With that he became calm again, knowing he must save his strength. Later that night he lit the candle and set it beside the picture of his wife, and prayed a short, fervent prayer to Whom he did not know. His own image was no longer important. He vowed to find his wife, however long it took, and to do what he could in the war, though he detested violence and a part of his prayer was that it would soon end.

The next day, the second of his confinement, passed without serious (personal) incident. That night he took one of the lozenges, knowing he would be unable to sleep without it. For the Morannon system, code-named Dracus by the Belgians, would be reached the following day, and they no longer moved in secret. The Alliance, apparently piercing their detection shields, had detached a fighter-destroyer group to intercept them. As near as anyone could tell, battle would be joined somewhere within the system itself.

In the morning he rose, and reported to the bridge, and with a hard bitter determination that grew out of and suppressed his anxiety, prepared himself for the fight. Because for all his introspection and self-doubt, there was another side of him, as yet only half realized.

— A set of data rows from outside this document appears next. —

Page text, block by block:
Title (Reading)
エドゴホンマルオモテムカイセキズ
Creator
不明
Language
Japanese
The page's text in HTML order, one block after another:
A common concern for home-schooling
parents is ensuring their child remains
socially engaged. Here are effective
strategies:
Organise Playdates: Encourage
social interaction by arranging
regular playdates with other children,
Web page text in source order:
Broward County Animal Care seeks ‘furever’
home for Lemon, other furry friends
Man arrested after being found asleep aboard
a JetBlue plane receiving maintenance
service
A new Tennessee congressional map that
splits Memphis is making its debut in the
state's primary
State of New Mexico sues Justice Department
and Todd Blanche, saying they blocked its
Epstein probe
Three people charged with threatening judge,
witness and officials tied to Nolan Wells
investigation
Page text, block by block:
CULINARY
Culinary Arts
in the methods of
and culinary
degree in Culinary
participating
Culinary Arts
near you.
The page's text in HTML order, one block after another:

Not for nothing had Dubcek made him his pupil; and not for nothing was he second officer to Mandlik. His military and psychological testing had revealed that whatever other characteristics he might possess, when cornered and left no option, he responded with a resourcefulness and tenacity that were almost off the scale. This fact was so striking in one of his (outwardly) skittish nature, that more than one of the military leaders who reviewed it (including Dubcek) went back to the examining psychologist to ask for an explanation.

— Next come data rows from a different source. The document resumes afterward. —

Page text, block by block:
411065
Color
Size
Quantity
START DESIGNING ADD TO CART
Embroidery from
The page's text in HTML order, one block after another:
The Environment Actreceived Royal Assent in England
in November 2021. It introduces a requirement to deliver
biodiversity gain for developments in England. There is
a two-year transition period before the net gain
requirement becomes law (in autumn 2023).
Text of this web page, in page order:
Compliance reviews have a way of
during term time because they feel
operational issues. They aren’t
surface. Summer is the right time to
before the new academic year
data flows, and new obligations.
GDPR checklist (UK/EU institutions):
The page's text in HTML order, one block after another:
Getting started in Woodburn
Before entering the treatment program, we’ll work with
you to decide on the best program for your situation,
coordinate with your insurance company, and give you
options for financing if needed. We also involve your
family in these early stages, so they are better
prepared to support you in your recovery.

The psychologist had told them simply, “It’s no mistake. In ordinary circumstances he is much like Hamlet---wavering, indecisive, introspective to a fault. But when pushed to the final need, somehow he raises himself to another level, and reacts with a courage and cunning that are ... remarkable.”

And that was well, because the fight came, hard and long, and in it the upper bridge was wracked by internal explosion, killing Mandlik and half his officers. Without the Soviet cruiser, which the Belgian-Swiss had not detected, the battle would almost certainly have gone against them.

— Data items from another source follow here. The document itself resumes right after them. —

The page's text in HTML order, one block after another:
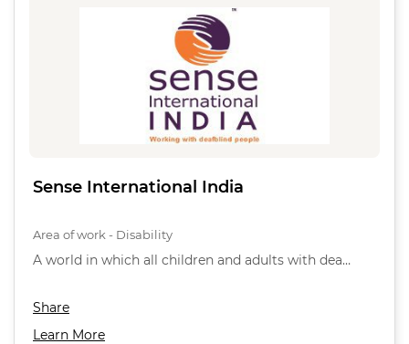
Sense International India
Area of work - Disability
A world in which all children and adults with dea…
Share
Learn More
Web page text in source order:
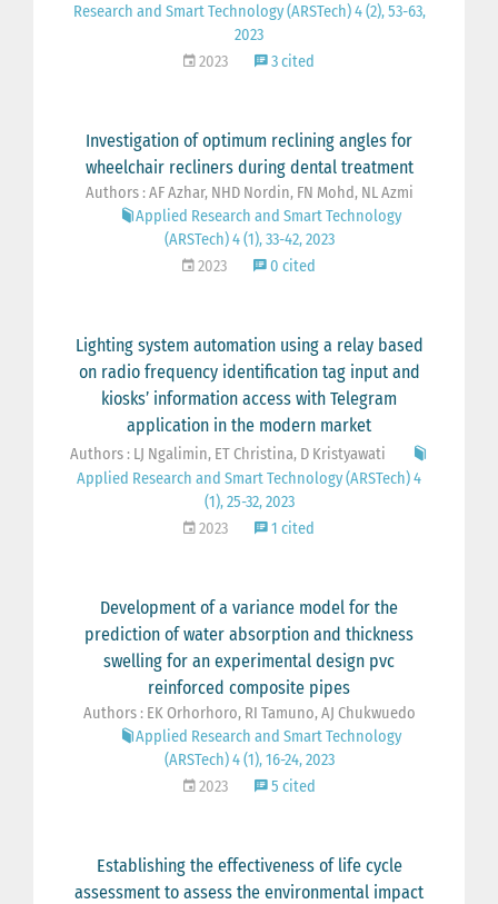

Brunner’s first order, upon assuming command, was to stay near, and protect the planet’s prison complex, which in their late desperation he feared the Alliance commanders might try to destroy.

And he was right.


The browning, grapple wrist, raised stiffly before him like a manikin, or a marionette, preceded the old man from the chamber. The entire body moved with it in stiff, convulsive strides, out onto the porch of the Parthenon, between the pillars and onto the marble steps.

One not of that place might have been shocked by his appearance, distorted as it was by bony growths, the jaw torn to one side by a madman’s rock. Some half-buried sense had drawn him---sight it might be called---to stand there and watch the night sky.

Distant lightnings played before his eyes, soft bursts of light and almost, a pool fancied, distant sounds. Perhaps Mars had come at last, to liberate and destroy them. Through the dull horror of his marrowmind, twisted like the frame, he recalled verses from a book long ago, that set his knife-tattered soul on edge.